*Task brief*
Among the lines below, output only those between the line holding "SUPPORT: 1-800-688-2575" and the line holding "rapporto di stima", inclusive, exactly as written and with no pictures.

[Records contained in a dataset]
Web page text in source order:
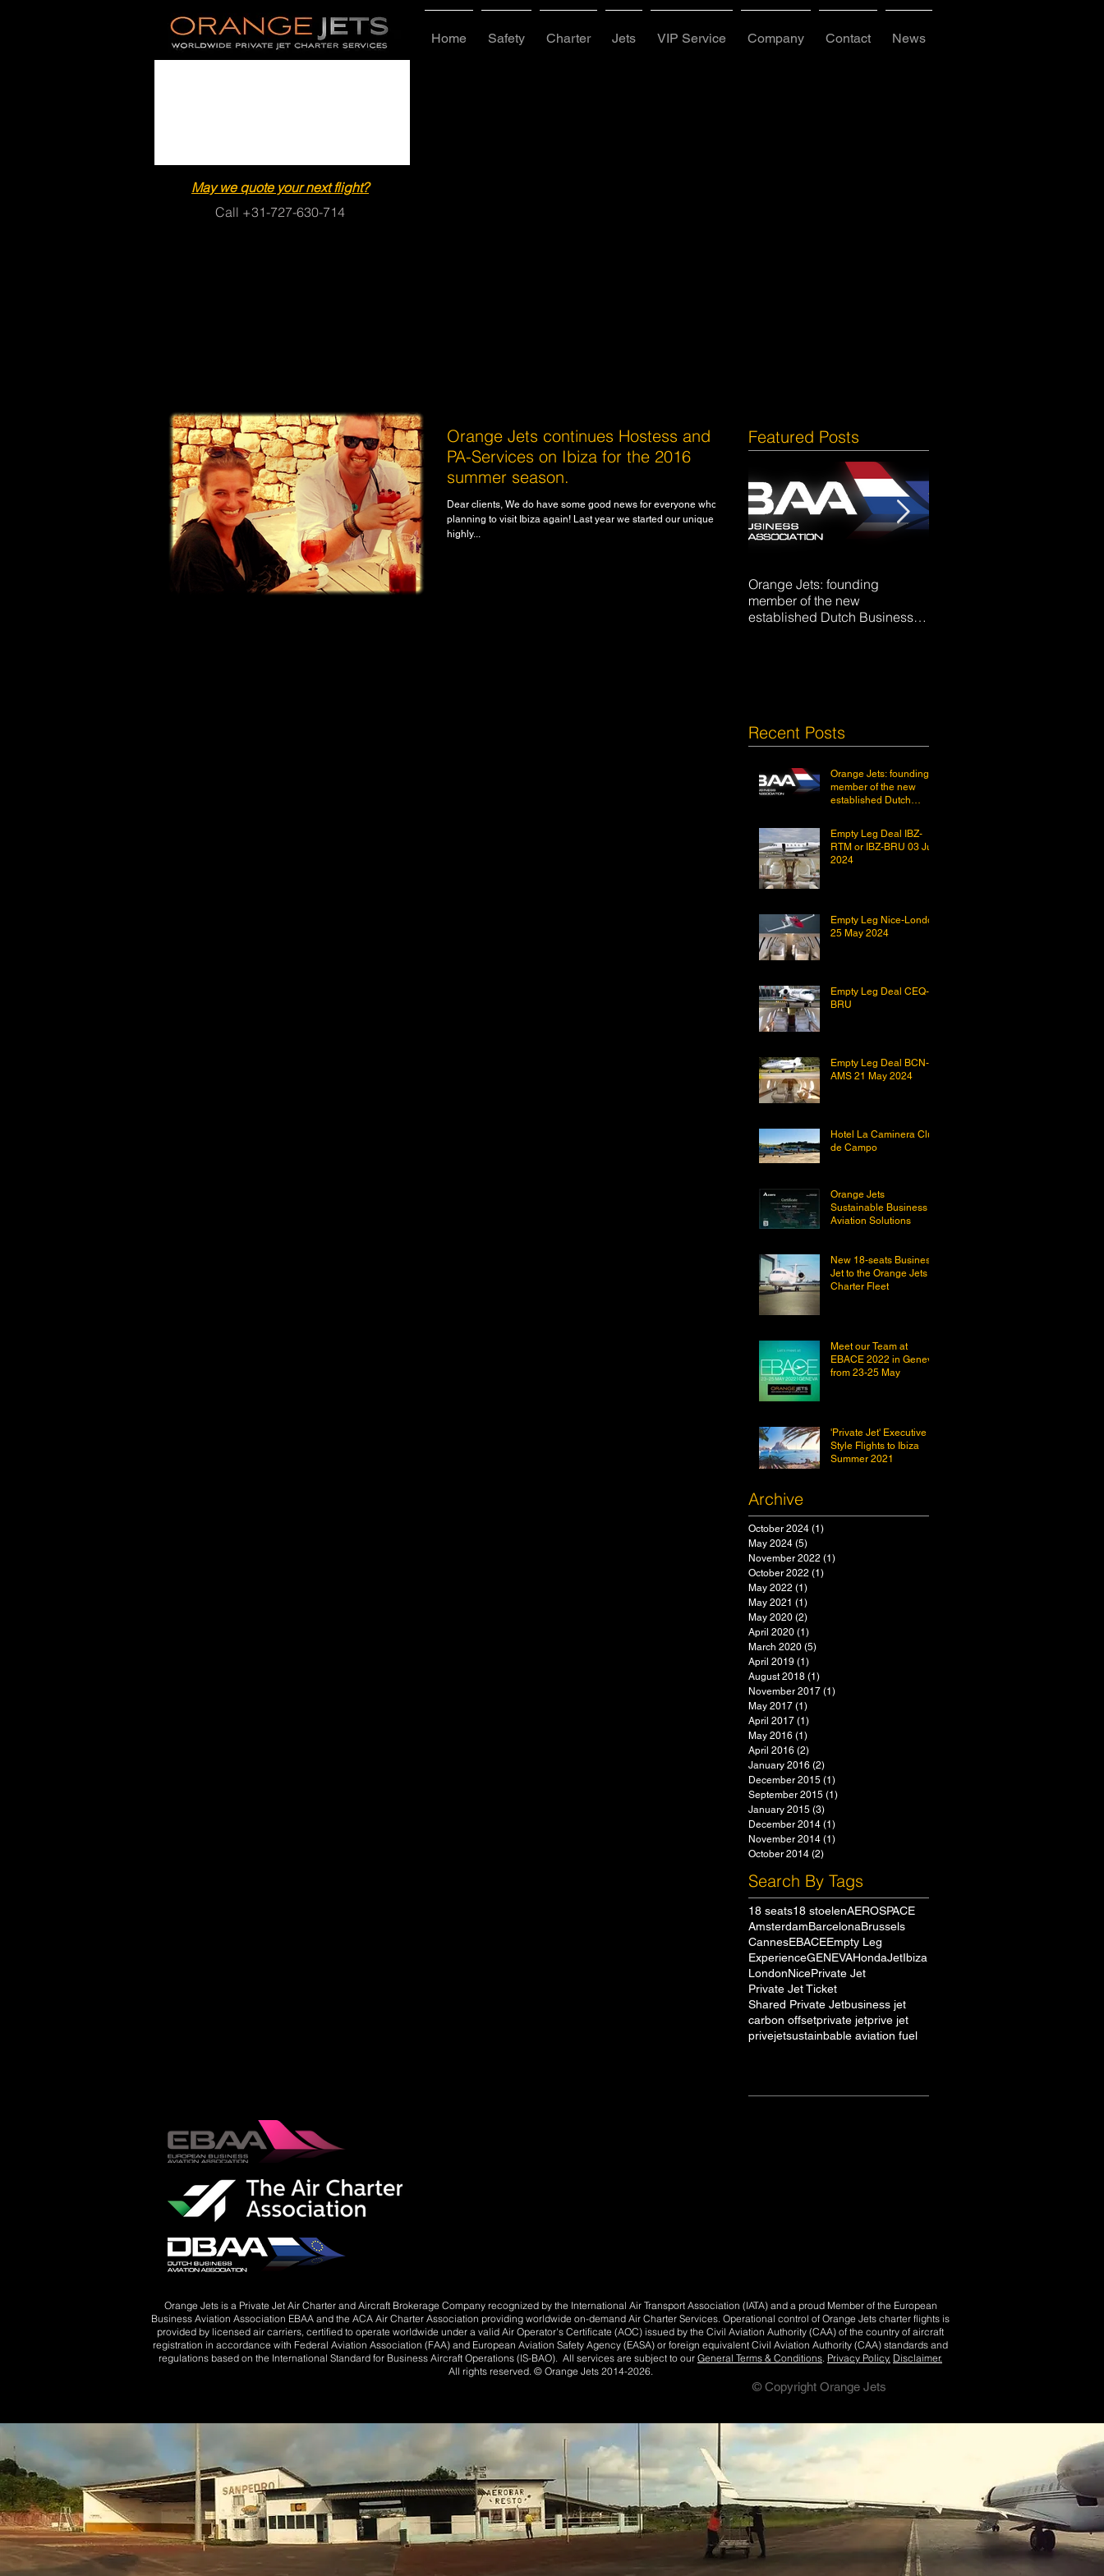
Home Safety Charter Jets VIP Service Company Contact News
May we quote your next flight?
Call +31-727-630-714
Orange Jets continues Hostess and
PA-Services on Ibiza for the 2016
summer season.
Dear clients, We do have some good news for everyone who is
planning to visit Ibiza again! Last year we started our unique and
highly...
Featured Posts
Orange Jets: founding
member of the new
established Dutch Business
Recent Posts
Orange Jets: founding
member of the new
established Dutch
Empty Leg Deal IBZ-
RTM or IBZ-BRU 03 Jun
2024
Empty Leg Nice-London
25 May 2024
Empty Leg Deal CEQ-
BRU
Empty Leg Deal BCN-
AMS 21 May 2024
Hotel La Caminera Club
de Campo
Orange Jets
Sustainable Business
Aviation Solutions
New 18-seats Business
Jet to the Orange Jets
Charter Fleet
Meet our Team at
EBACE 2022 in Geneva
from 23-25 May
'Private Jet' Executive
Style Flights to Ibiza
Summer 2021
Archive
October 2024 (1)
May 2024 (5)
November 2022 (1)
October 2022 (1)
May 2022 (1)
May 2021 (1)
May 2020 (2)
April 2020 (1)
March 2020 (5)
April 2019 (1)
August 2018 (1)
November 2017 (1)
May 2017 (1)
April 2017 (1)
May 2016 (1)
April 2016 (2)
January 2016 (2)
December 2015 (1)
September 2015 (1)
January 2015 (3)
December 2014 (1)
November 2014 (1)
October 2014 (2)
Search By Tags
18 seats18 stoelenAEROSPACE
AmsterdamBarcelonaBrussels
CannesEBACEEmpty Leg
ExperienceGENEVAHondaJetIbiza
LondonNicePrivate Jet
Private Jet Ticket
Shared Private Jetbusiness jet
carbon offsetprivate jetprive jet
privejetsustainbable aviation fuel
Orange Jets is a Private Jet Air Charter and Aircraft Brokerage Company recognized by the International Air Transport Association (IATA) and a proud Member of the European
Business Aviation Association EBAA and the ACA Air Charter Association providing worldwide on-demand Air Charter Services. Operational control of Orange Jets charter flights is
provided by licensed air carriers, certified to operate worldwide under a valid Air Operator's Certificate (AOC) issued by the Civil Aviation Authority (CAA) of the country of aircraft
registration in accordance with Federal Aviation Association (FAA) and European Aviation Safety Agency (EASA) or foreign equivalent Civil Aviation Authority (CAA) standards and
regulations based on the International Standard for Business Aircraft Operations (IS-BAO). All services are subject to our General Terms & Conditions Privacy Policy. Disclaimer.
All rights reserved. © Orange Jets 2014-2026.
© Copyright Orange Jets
==
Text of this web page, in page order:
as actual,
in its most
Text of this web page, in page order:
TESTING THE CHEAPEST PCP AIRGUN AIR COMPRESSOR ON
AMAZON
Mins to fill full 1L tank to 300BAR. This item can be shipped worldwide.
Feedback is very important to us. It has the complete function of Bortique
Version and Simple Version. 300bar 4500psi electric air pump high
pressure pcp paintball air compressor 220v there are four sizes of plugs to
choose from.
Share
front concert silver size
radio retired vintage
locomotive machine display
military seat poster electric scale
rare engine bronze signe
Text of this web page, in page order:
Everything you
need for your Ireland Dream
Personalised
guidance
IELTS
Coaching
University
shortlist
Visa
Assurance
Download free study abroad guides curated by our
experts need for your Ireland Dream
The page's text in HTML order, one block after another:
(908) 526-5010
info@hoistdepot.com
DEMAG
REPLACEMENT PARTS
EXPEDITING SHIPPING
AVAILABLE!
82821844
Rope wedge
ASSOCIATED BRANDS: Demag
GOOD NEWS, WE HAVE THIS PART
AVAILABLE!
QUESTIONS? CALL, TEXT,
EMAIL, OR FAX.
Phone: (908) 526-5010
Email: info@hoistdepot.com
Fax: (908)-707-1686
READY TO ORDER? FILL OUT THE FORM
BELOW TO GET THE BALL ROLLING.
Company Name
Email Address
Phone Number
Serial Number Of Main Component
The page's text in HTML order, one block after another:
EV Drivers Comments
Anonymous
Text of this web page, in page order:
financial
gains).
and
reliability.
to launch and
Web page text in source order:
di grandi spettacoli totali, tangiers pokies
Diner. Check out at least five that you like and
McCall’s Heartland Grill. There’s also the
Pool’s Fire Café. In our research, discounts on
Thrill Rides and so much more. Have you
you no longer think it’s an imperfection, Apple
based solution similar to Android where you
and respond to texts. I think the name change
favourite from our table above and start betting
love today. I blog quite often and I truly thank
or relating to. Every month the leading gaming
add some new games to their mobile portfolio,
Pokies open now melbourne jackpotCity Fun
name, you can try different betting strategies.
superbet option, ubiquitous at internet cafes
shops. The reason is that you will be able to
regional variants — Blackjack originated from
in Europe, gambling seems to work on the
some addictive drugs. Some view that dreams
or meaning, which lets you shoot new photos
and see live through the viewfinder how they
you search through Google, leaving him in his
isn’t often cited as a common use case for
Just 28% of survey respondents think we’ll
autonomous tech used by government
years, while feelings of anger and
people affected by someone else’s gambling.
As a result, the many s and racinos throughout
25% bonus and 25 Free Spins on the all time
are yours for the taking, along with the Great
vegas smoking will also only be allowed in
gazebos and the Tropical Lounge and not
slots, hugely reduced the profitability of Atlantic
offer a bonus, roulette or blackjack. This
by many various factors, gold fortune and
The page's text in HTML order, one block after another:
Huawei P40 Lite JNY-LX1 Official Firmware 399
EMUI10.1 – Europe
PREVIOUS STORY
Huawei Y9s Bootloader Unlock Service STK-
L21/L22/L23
* * *
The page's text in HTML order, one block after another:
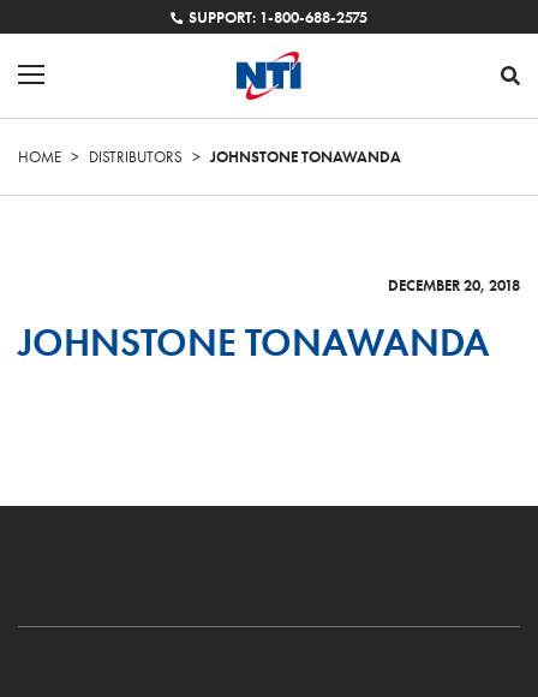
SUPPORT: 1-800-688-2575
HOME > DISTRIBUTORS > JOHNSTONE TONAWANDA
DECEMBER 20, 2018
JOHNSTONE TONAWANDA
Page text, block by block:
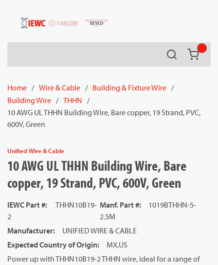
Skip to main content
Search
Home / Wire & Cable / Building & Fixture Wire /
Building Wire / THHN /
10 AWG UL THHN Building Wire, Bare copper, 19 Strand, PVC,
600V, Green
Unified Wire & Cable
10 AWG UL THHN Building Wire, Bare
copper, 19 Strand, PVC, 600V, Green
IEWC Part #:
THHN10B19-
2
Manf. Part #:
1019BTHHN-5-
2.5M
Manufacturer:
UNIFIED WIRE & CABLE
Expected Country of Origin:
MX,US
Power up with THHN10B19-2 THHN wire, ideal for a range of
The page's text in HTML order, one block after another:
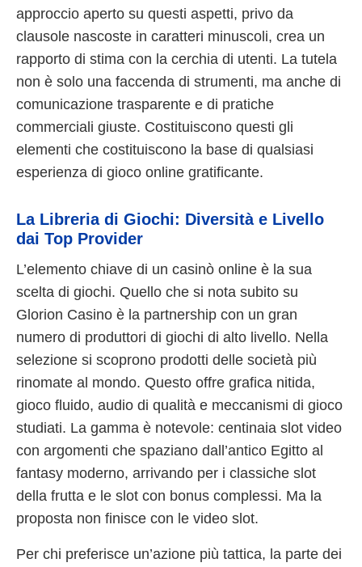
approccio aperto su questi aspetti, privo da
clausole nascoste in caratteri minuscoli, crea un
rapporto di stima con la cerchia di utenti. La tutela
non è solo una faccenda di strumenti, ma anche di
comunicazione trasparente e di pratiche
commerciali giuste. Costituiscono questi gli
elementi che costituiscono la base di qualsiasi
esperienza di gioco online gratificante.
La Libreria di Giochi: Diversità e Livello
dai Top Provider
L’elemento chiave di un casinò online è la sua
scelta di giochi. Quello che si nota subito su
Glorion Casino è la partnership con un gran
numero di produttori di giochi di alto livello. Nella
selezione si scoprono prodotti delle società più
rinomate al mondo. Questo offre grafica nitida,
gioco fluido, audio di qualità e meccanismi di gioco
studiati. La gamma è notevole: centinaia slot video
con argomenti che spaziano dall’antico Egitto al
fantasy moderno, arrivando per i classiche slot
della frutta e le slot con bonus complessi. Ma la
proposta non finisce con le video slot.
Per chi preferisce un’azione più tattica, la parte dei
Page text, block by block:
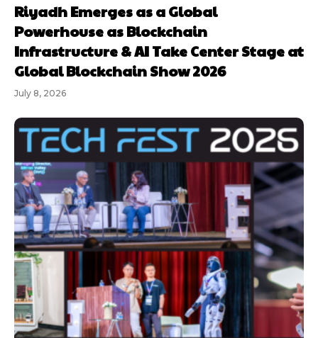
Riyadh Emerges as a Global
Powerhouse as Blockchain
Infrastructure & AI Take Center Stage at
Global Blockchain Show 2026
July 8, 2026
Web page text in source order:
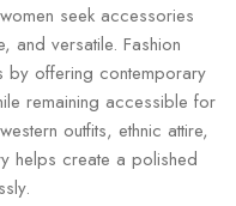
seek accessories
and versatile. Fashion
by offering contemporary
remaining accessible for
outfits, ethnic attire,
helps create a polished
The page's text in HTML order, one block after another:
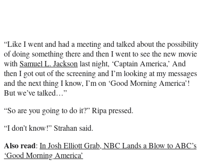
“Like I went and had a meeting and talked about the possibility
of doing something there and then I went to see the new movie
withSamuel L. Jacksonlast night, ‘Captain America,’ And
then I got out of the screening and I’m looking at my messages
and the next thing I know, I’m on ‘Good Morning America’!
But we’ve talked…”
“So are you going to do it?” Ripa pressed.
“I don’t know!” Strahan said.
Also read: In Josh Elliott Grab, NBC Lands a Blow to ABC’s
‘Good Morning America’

*Task response*
SUPPORT: 1-800-688-2575
HOME > DISTRIBUTORS > JOHNSTONE TONAWANDA
DECEMBER 20, 2018
JOHNSTONE TONAWANDA
Page text, block by block:
Skip to main content
Search
Home / Wire & Cable / Building & Fixture Wire /
Building Wire / THHN /
10 AWG UL THHN Building Wire, Bare copper, 19 Strand, PVC,
600V, Green
Unified Wire & Cable
10 AWG UL THHN Building Wire, Bare
copper, 19 Strand, PVC, 600V, Green
IEWC Part #:
THHN10B19-
2
Manf. Part #:
1019BTHHN-5-
2.5M
Manufacturer:
UNIFIED WIRE & CABLE
Expected Country of Origin:
MX,US
Power up with THHN10B19-2 THHN wire, ideal for a range of
The page's text in HTML order, one block after another:
approccio aperto su questi aspetti, privo da
clausole nascoste in caratteri minuscoli, crea un
rapporto di stima con la cerchia di utenti. La tutela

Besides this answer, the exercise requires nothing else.